Rohan Gunaratna's Bio
Rohan Gunaratna is a specialist of the global threat environment, with expertise in threat groups in Asia, the Middle East and Africa. He is Head of Singapore’s International Centre for Political Violence and Terrorism Research (ICPVTR), one of the largest specialist counter terrorism research and training centres in the world.
He is also Professor of Security Studies at the S. Rajaratnam School of International Studies, Nanyang Technological University, Singapore and a Senior Fellow at the International Memorial Institute for the Prevention of Terrorism, Oklahoma, USA. Gunaratna serves on the advisory board of International Centre for Counter- Terrorism in The Hague.
He is Member of the International Advisory Board of the International Institute for Counter Terrorism in Israel and a Member of the Steering Committee of George Washington University's Homeland Security Policy Institute. Gunaratna was a Senior Fellow both at Fletcher School for Law and Diplomacy and at the United States Military Academy's Combating Terrorism Centre at West Point.
He holds a Masters in International Peace Studies from Notre Dame, US, and a Doctorate in International Relations from St. Andrews, Scotland. Invited to testify before the 9-11 Commission on the structure of Al Qaeda, Gunaratna led the specialist team that built the UN Database on Al Qaeda, Taliban and their Entities. He debriefed detainees in the U.S., Asia, Middle East including high value Al Qaeda detainees in Iraq. He chaired the inaugural International Conference on Terrorist Rehabilitation in February 2009.

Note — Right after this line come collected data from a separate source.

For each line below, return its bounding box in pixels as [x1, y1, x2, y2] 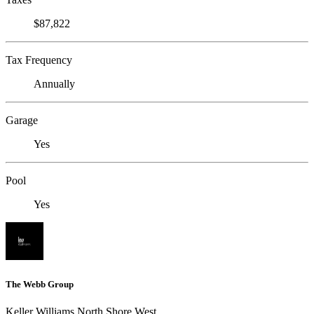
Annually [34, 78, 75, 90]
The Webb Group [6, 278, 74, 289]
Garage [6, 114, 38, 127]
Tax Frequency [6, 54, 72, 67]
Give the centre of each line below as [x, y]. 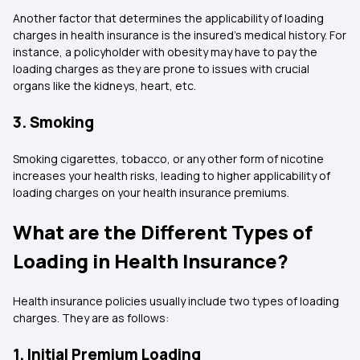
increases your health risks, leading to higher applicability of [172, 176]
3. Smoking [53, 122]
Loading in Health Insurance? [151, 261]
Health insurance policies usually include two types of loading [176, 301]
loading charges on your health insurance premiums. [151, 192]
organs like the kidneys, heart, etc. [104, 86]
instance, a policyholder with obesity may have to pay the [165, 52]
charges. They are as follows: [91, 318]
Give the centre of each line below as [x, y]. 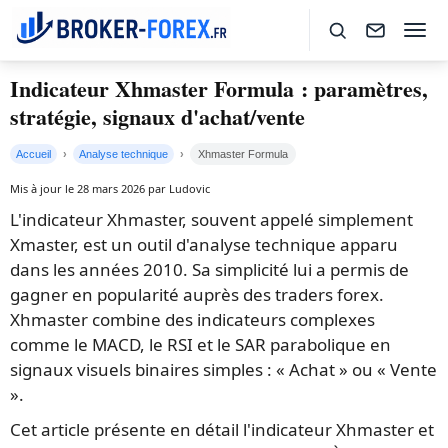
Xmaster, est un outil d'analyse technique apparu [204, 244]
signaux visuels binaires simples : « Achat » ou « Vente [223, 369]
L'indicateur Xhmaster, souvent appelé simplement [211, 219]
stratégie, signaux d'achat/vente [157, 116]
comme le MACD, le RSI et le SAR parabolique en [200, 344]
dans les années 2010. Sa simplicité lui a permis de [209, 269]
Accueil [33, 154]
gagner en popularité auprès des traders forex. [197, 294]
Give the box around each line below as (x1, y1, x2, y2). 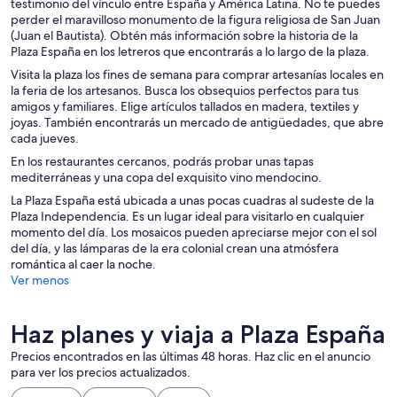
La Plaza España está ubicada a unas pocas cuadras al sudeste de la (11, 192, 374, 209)
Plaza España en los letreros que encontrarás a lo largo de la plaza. (11, 43, 370, 60)
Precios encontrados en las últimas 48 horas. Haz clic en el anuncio (11, 348, 370, 365)
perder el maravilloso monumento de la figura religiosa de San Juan (11, 12, 380, 28)
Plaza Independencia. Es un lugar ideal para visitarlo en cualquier (11, 208, 364, 225)
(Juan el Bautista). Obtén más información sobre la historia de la (11, 27, 358, 44)
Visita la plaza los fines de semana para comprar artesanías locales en (11, 66, 384, 83)
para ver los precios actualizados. (11, 364, 191, 381)
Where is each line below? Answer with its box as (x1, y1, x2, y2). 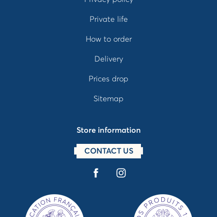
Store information (76, 125, 141, 135)
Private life (89, 14, 128, 24)
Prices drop (89, 74, 128, 84)
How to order (85, 34, 132, 44)
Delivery (94, 54, 123, 64)
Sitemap (93, 93, 124, 104)
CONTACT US (84, 146, 133, 156)
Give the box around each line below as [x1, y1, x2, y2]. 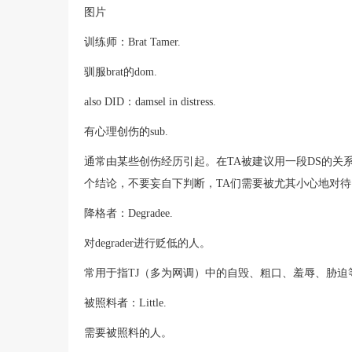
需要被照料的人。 [84, 326, 172, 339]
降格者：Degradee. [84, 207, 173, 219]
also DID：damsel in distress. [84, 95, 216, 108]
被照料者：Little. [84, 296, 167, 309]
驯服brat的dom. [84, 65, 157, 78]
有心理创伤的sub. [84, 125, 168, 137]
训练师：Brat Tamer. [84, 35, 181, 48]
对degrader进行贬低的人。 [84, 236, 211, 249]
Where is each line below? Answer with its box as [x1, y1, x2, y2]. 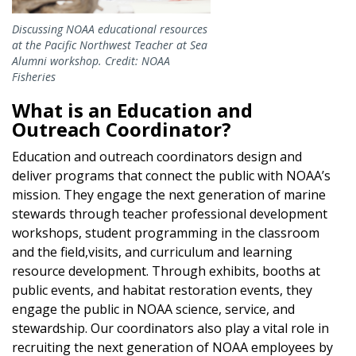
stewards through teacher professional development [12, 204, 327, 222]
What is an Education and [12, 96, 253, 123]
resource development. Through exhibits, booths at [12, 261, 320, 280]
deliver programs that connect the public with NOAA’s [12, 166, 331, 184]
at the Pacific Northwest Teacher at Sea [12, 37, 207, 52]
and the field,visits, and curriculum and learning [12, 242, 292, 261]
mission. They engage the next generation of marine [12, 185, 326, 203]
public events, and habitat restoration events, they [12, 281, 312, 299]
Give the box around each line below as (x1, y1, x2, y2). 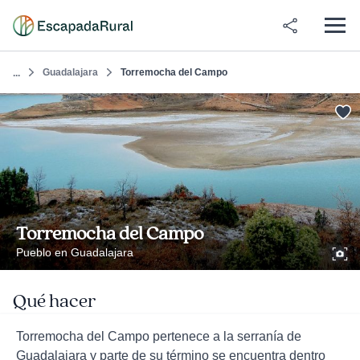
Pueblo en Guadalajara (16, 246, 133, 259)
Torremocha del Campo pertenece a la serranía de (16, 329, 301, 343)
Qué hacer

Author and editor of 14 books including “Inside Al Qaeda: Global Network of Terror” (Columbia University Press), an international bestseller, Gunaratna is also
the lead author of Jane’s Counter Terrorism, a handbook for counter terrorism practitioners. His latest book with Chandler, former Chairman of the UN Monitoring Group into the Mobility, Weapons and Finance is "Countering Terrorism: Can We Meet the Threat of Global Violence?”
A litigation consultant to the U.S. Department of Justice, Gunaratna was United States expert in the Jose Padilla trial.
Ami M. Angell's Bio
Ami M. Angell, PhD, LLM is currently a Research Fellow at the International Centre for Political Violence and Terrorism Research. She has spent a substantial amount of time working in the Middle East including 44 months in Iraq (2005-2008) and 24 months in the Occupied Palestinian Territories and Israel. She has also worked and lived in Lebanon, Jordan, Qatar, Italy, Switzerland, France and England. While in Iraq, Angell’s primary focus was working alongside the U.S. military in detention operations. She resided primarily at Camp Bucca- then considered the largest detainee facility in the world with over 20,000 Iraqi detainees. As Program Lead for Operational Support and Services (OSS) she was responsible for the direct supervision and implementation of detainee rehabilitation programs to include religious discussion, education, vocational training, creative arts and civics. This included daily active interaction with the terrorist detainee population in addition to the hire and oversight of 150 local Iraqi professionals who lived on base and directly administered the programs.
In 2010 she was invited to Libya, Afghanistan, Pakistan and (back to) Iraq to evaluate and advise on the emerging and evolving extremist rehabilitation programs and assess their quality. In addition to detainee rehabilitation, Dr. Angell is passionate about programs in capacity building, the right to education, human trafficking, and protection from torture.
Angell has a PhD in Public International Law from American University of London, an LLM in Human Rights Law from the University of Essex, an MA in the Theory and Practice of Human Rights from the University of Essex, and a BA in Theology, Philosophy and Sociology from Newman University in Wichita, Kansas. She is originally from Oregon, U.S.A.